Even when the right person does come along, it can be a challenge to hire them. Providence managed to hire the top graduate from this year’s class at the Johns Hopkins University School of Nursing, but Burton said the number of responses to a systemwide e-mail asking about interest in interviewing the candidate was abnormally low. “We got her about four interviews and we found a place for her. But in the past I would have had 60 e-mails asking to interview her,” Burton said.
Academic researchers say the tightening in the market for nurses has ample precedent in past recessions, because nursing is a female-dominated profession in which salaries are considered secondary household incomes. In a downturn, many women temporarily re-enter the workforce to supplement or replace the primary income in the home—a process that can reverse itself quickly when the recession ends, Brewer said.
The recession has also changed retirement plans for many. Susan Hassmiller, the senior nursing adviser at the Robert Wood Johnson Foundation, said a colleague in a hospital human resources department recently recounted a situation in which she had nurses who were due to retire, and even had all of the paperwork filled out and signed so they could leave as soon as the time was right. “They were on their way out, and they wouldn’t go,” Hassmiller said.

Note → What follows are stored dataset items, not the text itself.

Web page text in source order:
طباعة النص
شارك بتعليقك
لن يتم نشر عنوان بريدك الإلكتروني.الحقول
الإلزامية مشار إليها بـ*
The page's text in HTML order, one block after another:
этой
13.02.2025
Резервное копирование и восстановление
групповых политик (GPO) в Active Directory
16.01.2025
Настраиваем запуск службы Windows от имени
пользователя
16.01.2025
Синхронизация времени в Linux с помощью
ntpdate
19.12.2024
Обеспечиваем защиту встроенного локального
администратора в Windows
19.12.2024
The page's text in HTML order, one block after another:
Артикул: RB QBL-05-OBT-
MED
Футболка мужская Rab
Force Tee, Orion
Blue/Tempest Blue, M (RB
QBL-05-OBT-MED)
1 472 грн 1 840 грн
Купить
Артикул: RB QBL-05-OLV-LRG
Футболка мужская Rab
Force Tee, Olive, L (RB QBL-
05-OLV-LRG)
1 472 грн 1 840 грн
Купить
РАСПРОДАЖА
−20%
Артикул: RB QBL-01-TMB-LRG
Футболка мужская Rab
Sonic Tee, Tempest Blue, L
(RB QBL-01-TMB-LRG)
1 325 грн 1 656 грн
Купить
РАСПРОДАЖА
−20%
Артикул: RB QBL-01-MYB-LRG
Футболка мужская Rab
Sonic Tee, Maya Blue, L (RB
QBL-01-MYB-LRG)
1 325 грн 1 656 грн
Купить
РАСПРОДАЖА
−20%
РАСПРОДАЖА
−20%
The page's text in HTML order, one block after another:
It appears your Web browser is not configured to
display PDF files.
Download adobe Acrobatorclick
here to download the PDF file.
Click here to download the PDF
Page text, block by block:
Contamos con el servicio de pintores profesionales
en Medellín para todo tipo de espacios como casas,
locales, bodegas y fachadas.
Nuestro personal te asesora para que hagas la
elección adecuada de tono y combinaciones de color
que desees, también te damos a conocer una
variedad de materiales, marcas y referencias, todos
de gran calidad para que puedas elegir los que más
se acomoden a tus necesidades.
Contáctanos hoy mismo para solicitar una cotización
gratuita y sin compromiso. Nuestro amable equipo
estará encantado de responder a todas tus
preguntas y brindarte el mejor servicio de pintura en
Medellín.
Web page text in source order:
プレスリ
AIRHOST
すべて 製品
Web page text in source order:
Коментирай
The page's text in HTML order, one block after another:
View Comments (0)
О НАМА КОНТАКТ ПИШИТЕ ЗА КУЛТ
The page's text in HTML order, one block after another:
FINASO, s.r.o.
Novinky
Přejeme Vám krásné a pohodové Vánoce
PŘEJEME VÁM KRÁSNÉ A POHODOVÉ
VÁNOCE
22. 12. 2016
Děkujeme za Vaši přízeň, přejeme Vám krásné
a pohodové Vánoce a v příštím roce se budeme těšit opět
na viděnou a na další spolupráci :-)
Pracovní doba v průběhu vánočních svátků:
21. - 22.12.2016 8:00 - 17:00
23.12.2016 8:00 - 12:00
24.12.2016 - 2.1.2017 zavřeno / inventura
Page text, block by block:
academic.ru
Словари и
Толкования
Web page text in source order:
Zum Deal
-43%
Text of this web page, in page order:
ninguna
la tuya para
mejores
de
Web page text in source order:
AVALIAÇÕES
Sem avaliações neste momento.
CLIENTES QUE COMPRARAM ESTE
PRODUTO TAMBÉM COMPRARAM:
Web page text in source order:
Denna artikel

The experienced nurses who are staying in the workforce are not only limiting job openings for new graduates, but they’re taking the plum positions that green nurses once expected to be able to walk into: niche specialties such as critical care and pediatrics, said Linda Cape, a managing director with Huron Consulting.
That means many starting nurses who can get jobs end up on general med-surg floors—which is where they ought to be starting anyway, several administrators said. “Yes, it may not be the glory days when nurses could name their salary and could get a huge signing bonus. But things have sort of normalized a bit,” said Cynthia Kinnas, president of the healthcare staffing division of Clinical One.

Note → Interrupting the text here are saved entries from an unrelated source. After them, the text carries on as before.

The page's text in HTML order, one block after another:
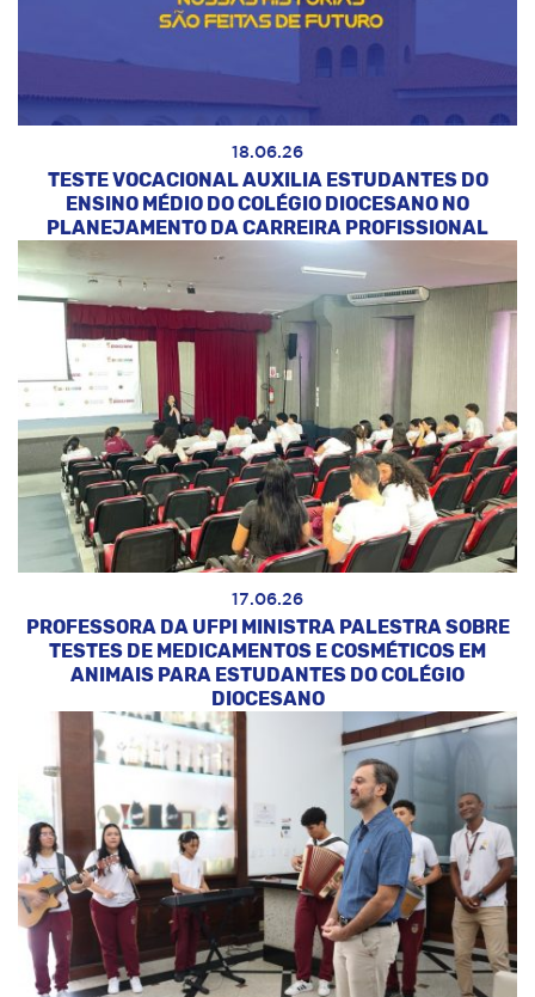
18.06.26
TESTE VOCACIONAL AUXILIA ESTUDANTES DO
ENSINO MÉDIO DO COLÉGIO DIOCESANO NO
PLANEJAMENTO DA CARREIRA PROFISSIONAL
17.06.26
PROFESSORA DA UFPI MINISTRA PALESTRA SOBRE
TESTES DE MEDICAMENTOS E COSMÉTICOS EM
ANIMAIS PARA ESTUDANTES DO COLÉGIO
DIOCESANO
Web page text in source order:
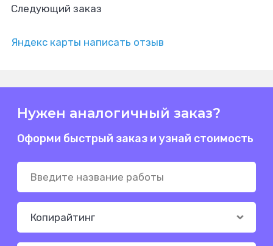
Следующий заказ
Яндекс карты написать отзыв
Нужен аналогичный заказ?
Оформи быстрый заказ и узнай стоимость
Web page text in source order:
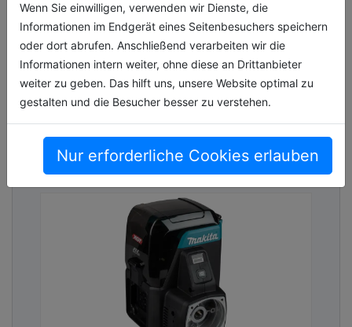
Wenn Sie einwilligen, verwenden wir Dienste, die
Informationen im Endgerät eines Seitenbesuchers speichern
oder dort abrufen. Anschließend verarbeiten wir die
Informationen intern weiter, ohne diese an Drittanbieter
weiter zu geben. Das hilft uns, unsere Website optimal zu
gestalten und die Besucher besser zu verstehen.
Nur erforderliche Cookies erlauben
Wie lassen sich Sicherheit, ein angenehmes
Raumklima und eine klare Orientierung in
einer Kinderkrippe für viele Kinder und das
pädagogische Team gleichermaßen [...]
06.07.2026, Lesezeit ca. 6 Minuten
allgemein
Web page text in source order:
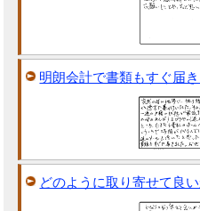
明朗会計で書類もすぐ届
どのように取り寄せて良
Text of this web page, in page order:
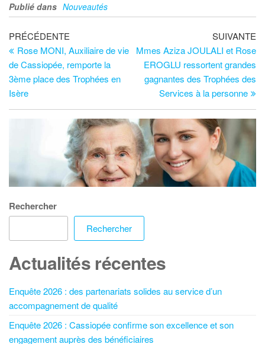
Publié dans Nouveautés
PRÉCÉDENTE
Rose MONI, Auxiliaire de vie
de Cassiopée, remporte la
3ème place des Trophées en
Isère
SUIVANTE
Mmes Aziza JOULALI et Rose
EROGLU ressortent grandes
gagnantes des Trophées des
Services à la personne
Rechercher
Rechercher
Actualités récentes
Enquête 2026 : des partenariats solides au service d’un
accompagnement de qualité
Enquête 2026 : Cassiopée confirme son excellence et son
engagement auprès des bénéficiaires
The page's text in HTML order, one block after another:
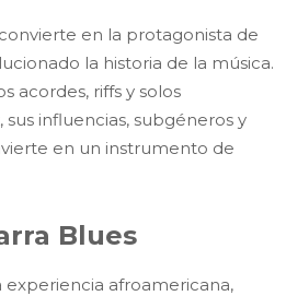
en la protagonista de
la historia de la música.
acordes, riffs y solos
influencias, subgéneros y
en un instrumento de
Blues
afroamericana,
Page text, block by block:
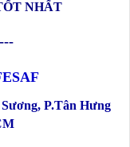
NHẤT
P.Tân Hưng
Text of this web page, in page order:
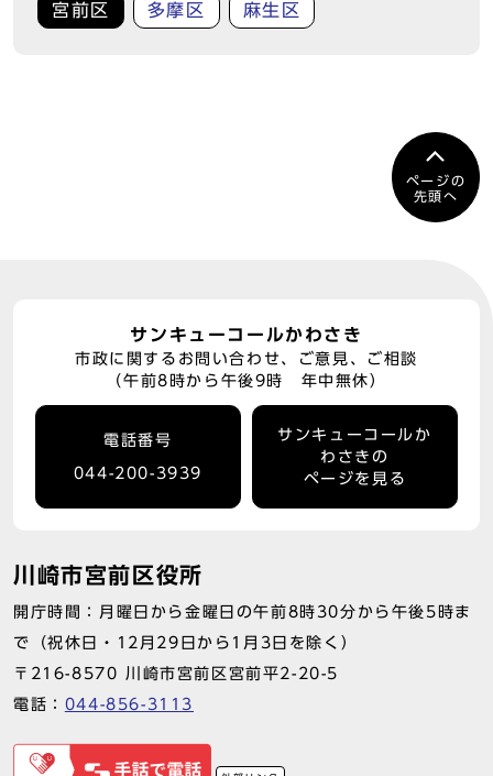
宮前区 多摩区 麻生区
ページの
先頭へ
サンキューコールかわさき
市政に関するお問い合わせ、ご意見、ご相談
（午前8時から午後9時 年中無休）
電話番号
044-200-3939
サンキューコールか
わさきの
ページを見る
川崎市宮前区役所
開庁時間：月曜日から金曜日の午前8時30分から午後5時ま
で（祝休日・12月29日から1月3日を除く）
〒216-8570 川崎市宮前区宮前平2-20-5
電話： 044-856-3113
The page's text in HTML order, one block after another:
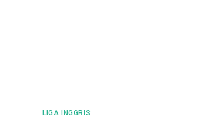
LIGA INGGRIS
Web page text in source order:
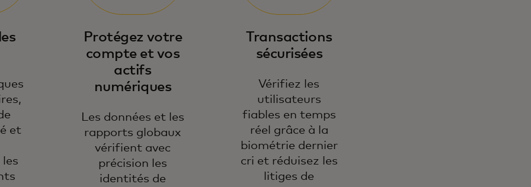
et
Protégez votre
compte et vos
actifs
numériques
Les données et les
rapports globaux
vérifient avec
précision les
identités de
Transactions
sécurisées
Vérifiez les
utilisateurs
fiables en temps
réel grâce à la
biométrie dernier
cri et réduisez les
litiges de

In other cases, newly educated nurses can’t find openings at highly regarded or even middle-of-the-road facilities and wind up taking jobs in nursing homes or in home healthcare. Hassmiller said she’s even advising some new nursing graduates to take volunteer positions at homeless shelters and Red Cross clinics just to show they’ve been doing something productive with their time. “I’m telling new graduates to hold tight,” Hassmiller said. “This is a blip.”

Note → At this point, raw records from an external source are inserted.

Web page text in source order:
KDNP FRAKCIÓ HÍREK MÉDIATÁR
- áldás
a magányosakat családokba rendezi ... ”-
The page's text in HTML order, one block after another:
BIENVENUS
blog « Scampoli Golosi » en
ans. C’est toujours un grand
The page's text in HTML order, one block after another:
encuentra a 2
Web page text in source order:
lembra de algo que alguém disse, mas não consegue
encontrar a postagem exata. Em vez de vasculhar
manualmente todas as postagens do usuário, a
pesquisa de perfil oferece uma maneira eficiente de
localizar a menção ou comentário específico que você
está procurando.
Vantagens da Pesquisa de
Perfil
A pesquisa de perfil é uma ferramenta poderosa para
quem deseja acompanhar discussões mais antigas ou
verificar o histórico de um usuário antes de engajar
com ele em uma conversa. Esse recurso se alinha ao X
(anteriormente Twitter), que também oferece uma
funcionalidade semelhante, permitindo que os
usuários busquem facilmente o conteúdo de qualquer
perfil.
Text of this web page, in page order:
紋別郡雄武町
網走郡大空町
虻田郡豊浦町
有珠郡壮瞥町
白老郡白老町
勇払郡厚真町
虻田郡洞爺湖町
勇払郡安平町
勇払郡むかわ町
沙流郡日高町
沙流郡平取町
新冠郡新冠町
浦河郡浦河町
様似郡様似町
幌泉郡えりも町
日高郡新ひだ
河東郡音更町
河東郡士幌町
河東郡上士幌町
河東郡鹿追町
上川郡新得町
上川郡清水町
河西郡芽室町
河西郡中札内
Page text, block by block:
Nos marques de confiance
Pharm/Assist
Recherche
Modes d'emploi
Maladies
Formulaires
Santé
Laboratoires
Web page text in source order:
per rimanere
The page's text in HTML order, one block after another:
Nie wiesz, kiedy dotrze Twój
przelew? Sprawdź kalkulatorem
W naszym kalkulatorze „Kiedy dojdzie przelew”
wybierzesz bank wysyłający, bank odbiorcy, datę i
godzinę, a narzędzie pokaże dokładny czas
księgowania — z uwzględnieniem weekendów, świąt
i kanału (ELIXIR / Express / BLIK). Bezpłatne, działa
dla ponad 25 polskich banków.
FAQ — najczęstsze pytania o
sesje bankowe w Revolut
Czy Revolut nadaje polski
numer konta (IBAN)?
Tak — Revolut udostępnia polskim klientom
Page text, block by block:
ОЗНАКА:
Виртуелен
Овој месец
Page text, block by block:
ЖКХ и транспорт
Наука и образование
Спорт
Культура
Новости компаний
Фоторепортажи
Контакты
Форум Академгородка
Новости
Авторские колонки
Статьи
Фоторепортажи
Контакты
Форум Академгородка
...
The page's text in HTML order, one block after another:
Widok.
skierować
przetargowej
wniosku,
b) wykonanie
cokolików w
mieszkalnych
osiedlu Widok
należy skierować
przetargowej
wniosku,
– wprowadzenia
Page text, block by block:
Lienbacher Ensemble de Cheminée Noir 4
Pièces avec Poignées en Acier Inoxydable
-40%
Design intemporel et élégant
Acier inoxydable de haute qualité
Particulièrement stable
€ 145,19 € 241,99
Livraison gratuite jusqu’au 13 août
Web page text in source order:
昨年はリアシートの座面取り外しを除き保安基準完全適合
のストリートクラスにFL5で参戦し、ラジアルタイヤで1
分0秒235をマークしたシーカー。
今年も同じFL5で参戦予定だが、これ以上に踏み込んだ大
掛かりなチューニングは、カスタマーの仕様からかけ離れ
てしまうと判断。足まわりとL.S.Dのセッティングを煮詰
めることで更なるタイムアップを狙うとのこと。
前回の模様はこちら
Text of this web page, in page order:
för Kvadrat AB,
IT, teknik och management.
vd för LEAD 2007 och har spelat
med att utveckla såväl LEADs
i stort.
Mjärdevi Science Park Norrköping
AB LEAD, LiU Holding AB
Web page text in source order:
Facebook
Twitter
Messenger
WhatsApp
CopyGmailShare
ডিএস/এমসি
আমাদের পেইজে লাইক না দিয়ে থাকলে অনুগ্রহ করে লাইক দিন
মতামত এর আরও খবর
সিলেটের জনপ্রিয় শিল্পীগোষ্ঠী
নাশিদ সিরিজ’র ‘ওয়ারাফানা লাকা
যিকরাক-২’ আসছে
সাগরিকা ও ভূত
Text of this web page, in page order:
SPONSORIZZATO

Hospitals should feel a responsibility right now to manage their workforces as assiduously as possible, Burton said. If declines in revenue and patient volume force layoffs, administrators ought to work cooperatively with other hospitals to make sure that every nurse who loses a job to downsizing has another position elsewhere. The recession is eventually going to end, she said, and the healthcare sector should do everything possible to hold onto the workforce it has.
“Those of us who have done this for a living understand that we need to get our head down and get through this and get ready for the other side,” Burton said.
Kinnas of Clinical One said if she was a hospital administrator, she would be worried about the industry sending a message that recent economic conditions have solved the nursing shortage. “It’s a dangerous message,” she said. “Administrators who have been around for a long time will know that it always comes back with a vengeance.”